ARTIKEL 3: Hoogte van de bijdrage

  • 1. Burgemeester en wethouders stellen jaarlijks de bijdragen vast voor de in artikel 1 bedoelde maatregelen. Zij kunnen een maximumbijdrage vaststellen voor de maatregelen te verrichten aan één waardevolle boom.

  • 2. De bijdrage wordt alleen toegekend voor de kosten, die vooraf door Burgemeester en wethouders zijn goedgekeurd.

  • 3. De bijdrage wordt verleend onder de voorwaarden dat:

  • a. de maatregelen worden uitgevoerd door een deskundig boomverzorger;

  • b. de maatregelen binnen 1 jaar na toekenning worden uitgevoerd;

  • c. de waardevolle boom in alle opzichten behoorlijk in stand wordt gehouden en zich kan ontwikkelen.

  • 4. Aan het verlenen van de bijdrage kunnen door Burgemeester en wethouders nadere voorwaarden worden gesteld.
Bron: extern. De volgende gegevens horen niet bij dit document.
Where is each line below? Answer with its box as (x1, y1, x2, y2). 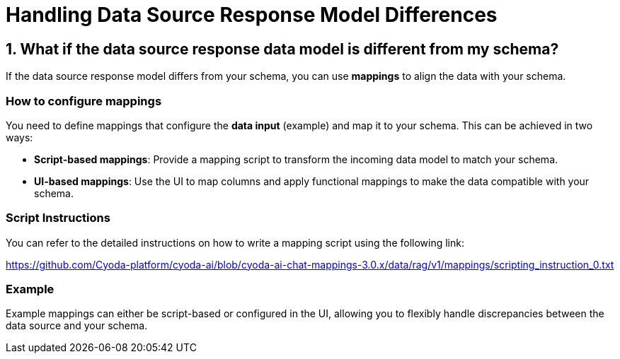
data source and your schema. (6, 319, 148, 332)
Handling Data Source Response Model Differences (6, 3, 498, 27)
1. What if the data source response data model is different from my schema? (6, 40, 559, 58)
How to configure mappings (6, 93, 162, 108)
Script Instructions (6, 211, 110, 225)
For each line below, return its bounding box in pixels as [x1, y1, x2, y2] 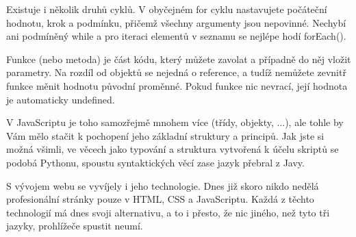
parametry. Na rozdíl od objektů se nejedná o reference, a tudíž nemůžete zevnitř [6, 65, 346, 79]
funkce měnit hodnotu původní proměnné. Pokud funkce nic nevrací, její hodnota [6, 78, 348, 92]
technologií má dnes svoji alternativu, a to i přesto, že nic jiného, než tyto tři [6, 205, 330, 219]
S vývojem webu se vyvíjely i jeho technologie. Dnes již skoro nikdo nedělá [6, 178, 319, 192]
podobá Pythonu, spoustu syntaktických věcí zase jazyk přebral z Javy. [6, 155, 305, 169]
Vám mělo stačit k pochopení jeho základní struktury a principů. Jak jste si [6, 128, 325, 142]
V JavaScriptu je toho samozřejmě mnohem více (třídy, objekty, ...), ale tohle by [6, 115, 344, 129]
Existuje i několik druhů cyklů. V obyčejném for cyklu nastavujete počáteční [6, 2, 327, 16]
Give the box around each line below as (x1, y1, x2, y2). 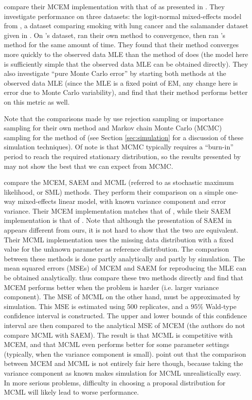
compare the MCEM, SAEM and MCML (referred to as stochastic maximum (4, 177, 234, 187)
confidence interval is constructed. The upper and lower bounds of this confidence (4, 310, 247, 321)
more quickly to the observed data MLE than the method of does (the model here (4, 49, 248, 59)
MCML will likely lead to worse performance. (4, 387, 139, 397)
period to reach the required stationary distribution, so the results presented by (4, 151, 241, 161)
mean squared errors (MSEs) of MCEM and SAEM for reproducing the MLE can (4, 263, 247, 273)
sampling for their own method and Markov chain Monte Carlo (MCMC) (4, 123, 222, 133)
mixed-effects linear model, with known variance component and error (18, 196, 226, 206)
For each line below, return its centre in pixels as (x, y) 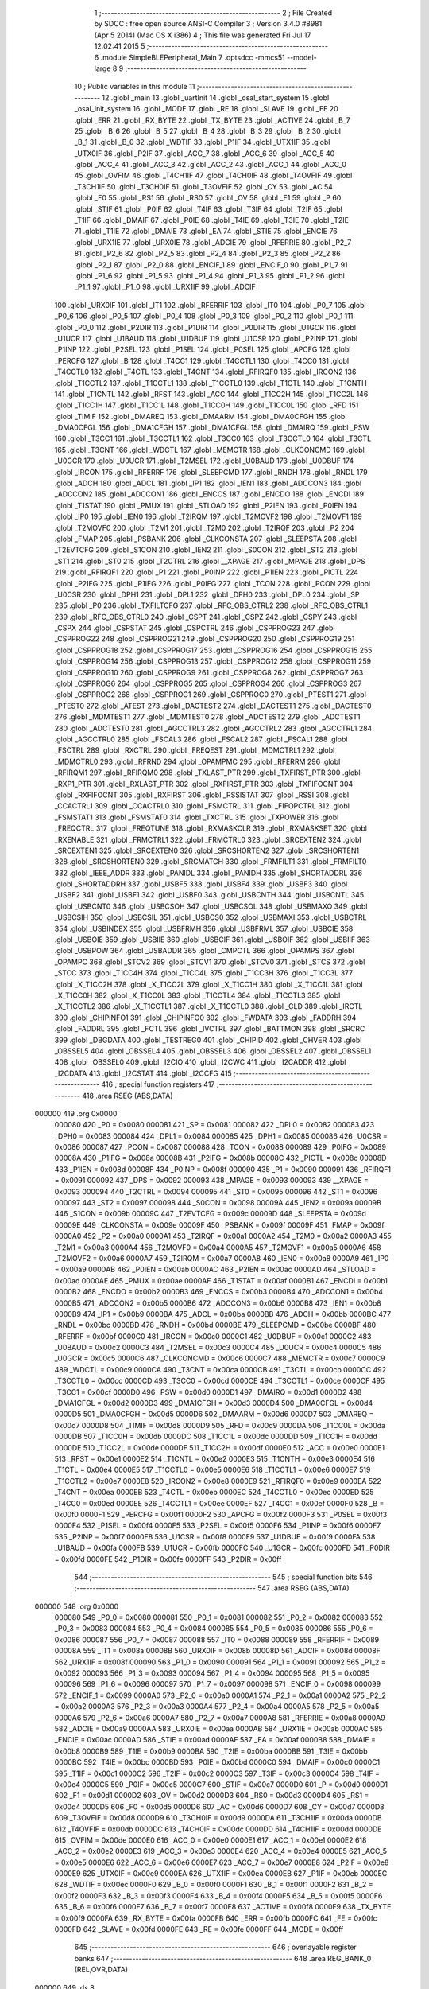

ARTIKEL 4: Uitbetaling bijdrage

De bijdrage wordt uitbetaald indien:

  • a.

    Burgemeester en wethouders is gebleken dat de maatregelen naar behoren zijn uitgevoerd;

  • b.

    binnen uiterlijk 15 maanden na toekenning van de bijdrage de rekening van de boomverzorger is overgelegd.

ARTIKEL 5: Het vervallen van de bijdrage

  • 1.

    De toekenning van de bijdrage vervalt, zodra:

  • a.

    degene aan wie de bijdrage is toegekend ophoudt eigenaar te zijn of anderszins onbevoegd wordt over de waardevolle boom te beschikken;

  • b.

    de houtopstand teniet is gegaan;

  • c.

    niet wordt voldaan aan de bepalingen van deze bijdrageregeling;

  • d.

    niet wordt voldaan aan de voorwaarden gesteld bij toekenning van de bijdrage;

  • e.

    de eigenaar een privaatrechtelijke rechtspersoon is, die ontbonden wordt.

  • 2.

    Ingeval het eigendom van de waardevolle boom gedeeltelijk overgaat of de waardevolle boom gedeeltelijk teniet gaat, bepalen Burgemeester en wethouders of en in hoeverre voor het overblijvende deel van de waardevolle boom verdere verlening van de bijdrage plaatsvindt.

BOMENVERORDENING 2015 ‘GEMEENTE LAARBEEK’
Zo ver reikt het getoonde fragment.